Semi-orthogonal subspaces for value mediate a tradeoff between binding and generalization

TL;DR

This study shows that the brain uses semi-orthogonal neural subspaces to bind and encode the values of options in a decision-making task, balancing binding accuracy and generalization.

Contribution

It introduces the novel concept that neural populations employ semi-orthogonal subspaces for value binding, supported by empirical data from macaque brain recordings.

Findings

Neural populations encode offer values in distinct subspaces based on spatial location.

Orthogonal subspaces encode sequential offer values, aiding binding.

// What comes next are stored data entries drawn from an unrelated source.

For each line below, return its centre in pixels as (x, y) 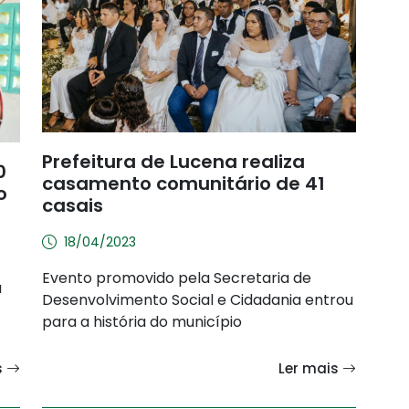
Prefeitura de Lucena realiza (173, 162)
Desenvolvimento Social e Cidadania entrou (198, 300)
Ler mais (310, 368)
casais (73, 206)
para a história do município (142, 322)
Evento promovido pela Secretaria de (177, 278)
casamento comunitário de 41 (184, 184)
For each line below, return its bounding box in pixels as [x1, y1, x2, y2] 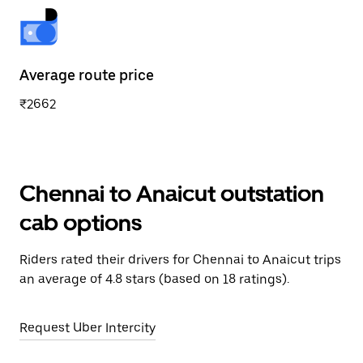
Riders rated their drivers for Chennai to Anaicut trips [19, 252, 341, 267]
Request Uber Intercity [19, 320, 156, 335]
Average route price [19, 66, 154, 83]
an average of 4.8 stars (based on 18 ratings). [19, 271, 289, 287]
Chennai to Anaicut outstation [19, 180, 324, 207]
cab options [19, 209, 142, 237]
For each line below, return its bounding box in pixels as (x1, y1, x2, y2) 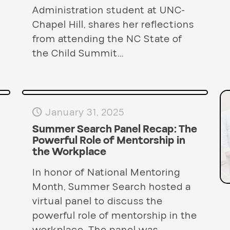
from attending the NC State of (32, 32, 182, 47)
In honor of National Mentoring (32, 165, 180, 180)
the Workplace (32, 145, 106, 160)
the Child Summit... (32, 46, 124, 61)
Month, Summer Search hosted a (32, 180, 191, 195)
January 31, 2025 (45, 105, 124, 120)
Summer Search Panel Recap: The (32, 122, 197, 137)
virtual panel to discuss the (32, 194, 163, 209)
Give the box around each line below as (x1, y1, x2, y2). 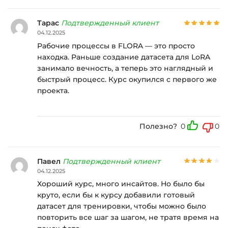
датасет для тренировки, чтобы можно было (37, 202, 206, 211)
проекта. (37, 85, 69, 95)
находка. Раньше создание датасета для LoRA (37, 52, 210, 62)
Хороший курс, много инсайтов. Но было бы (37, 179, 205, 189)
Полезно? (139, 122, 177, 131)
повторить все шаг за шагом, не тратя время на (37, 213, 219, 222)
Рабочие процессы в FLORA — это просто (37, 41, 195, 50)
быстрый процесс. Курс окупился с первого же (37, 74, 217, 84)

Behavioral errors correlate with neural misbinding, especially for extreme offer values.

Abstract

When choosing between options, we must associate their values with the action needed to select them. We hypothesize that the brain solves this binding problem through neural population subspaces. To test this hypothesis, we examined neuronal responses in five reward-sensitive regions in macaques performing a risky choice task with sequential offers. Surprisingly, in all areas, the neural population encoded the values of offers presented on the left and right in distinct subspaces. We show that the encoding we observe is sufficient to bind the values of the offers to their respective positions in space while preserving abstract value information, which may be important for rapid learning and generalization to novel contexts. Moreover, after both offers have been presented, all areas encode the value of the first and second offers in orthogonal subspaces. In this case as well, the orthogonalization provides binding. Our binding-by-subspace hypothesis makes two novel predictions borne out by the data. First, behavioral errors should correlate with putative spatial (but not temporal) misbinding in the neural representation. Second, the specific representational geometry that we observe across animals also indicates that behavioral errors should increase when offers have low or high values, compared to when they have medium values, even when controlling for value difference. Together, these results support the idea that the brain makes use of semi-orthogonal subspaces to bind features together.